● WHAT IS NEEDED:
Each line from the one that contains "you are free" to the end of the entries must be copied word for word, and only those lines.

------ EXTRACTED RECORDS ------

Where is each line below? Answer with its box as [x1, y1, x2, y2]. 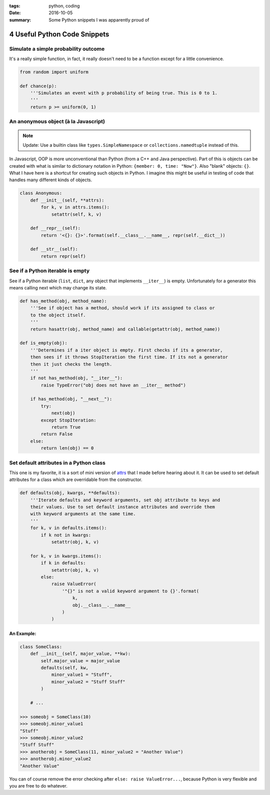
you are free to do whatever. [9, 782, 67, 788]
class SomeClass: [19, 644, 62, 649]
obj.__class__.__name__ [72, 602, 131, 608]
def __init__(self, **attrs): [30, 197, 104, 203]
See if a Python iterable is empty [9, 267, 90, 274]
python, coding [48, 3, 80, 9]
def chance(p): [19, 83, 57, 89]
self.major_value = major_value [40, 658, 120, 663]

------

● REPLY:
you are free to do whatever. [9, 782, 67, 788]
class SomeClass: [19, 644, 62, 649]
obj.__class__.__name__ [72, 602, 131, 608]
def __init__(self, **attrs): [30, 197, 104, 203]
See if a Python iterable is empty [9, 267, 90, 274]
python, coding [48, 3, 80, 9]
def chance(p): [19, 83, 57, 89]
self.major_value = major_value [40, 658, 120, 663]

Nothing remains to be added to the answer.